#### [What needs to be done]
Isolate every line in the records below with "your" in it.

+---+

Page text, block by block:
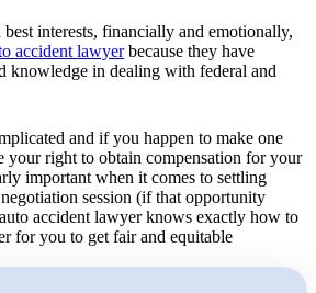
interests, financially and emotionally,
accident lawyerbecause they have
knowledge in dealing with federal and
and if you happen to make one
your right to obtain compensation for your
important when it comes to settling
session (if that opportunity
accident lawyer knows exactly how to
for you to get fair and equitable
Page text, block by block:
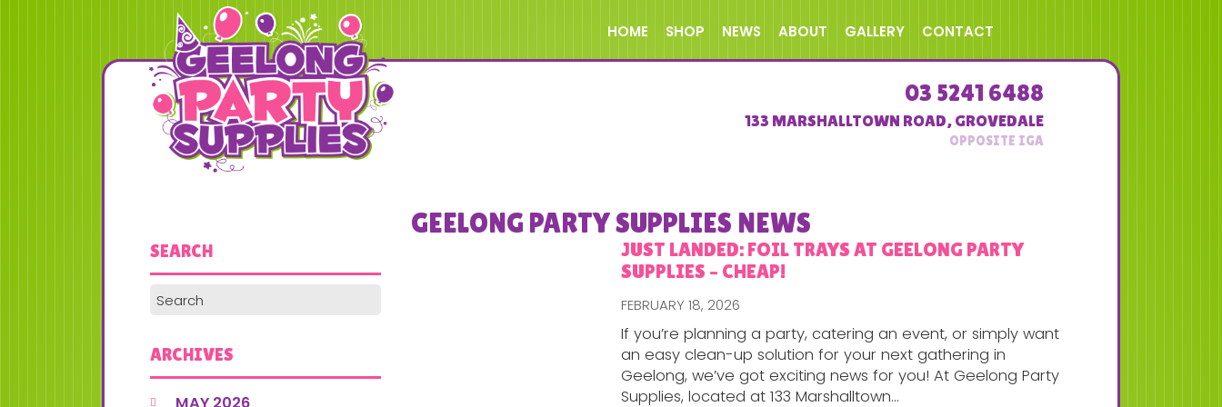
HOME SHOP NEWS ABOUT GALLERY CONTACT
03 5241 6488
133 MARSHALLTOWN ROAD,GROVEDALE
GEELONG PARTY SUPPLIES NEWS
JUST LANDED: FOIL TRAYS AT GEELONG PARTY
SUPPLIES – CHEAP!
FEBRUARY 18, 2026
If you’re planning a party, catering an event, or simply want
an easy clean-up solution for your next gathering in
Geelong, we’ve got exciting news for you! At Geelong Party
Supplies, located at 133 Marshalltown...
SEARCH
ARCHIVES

+---+

#### [Response box]
your right to obtain compensation for your
an easy clean-up solution for your next gathering in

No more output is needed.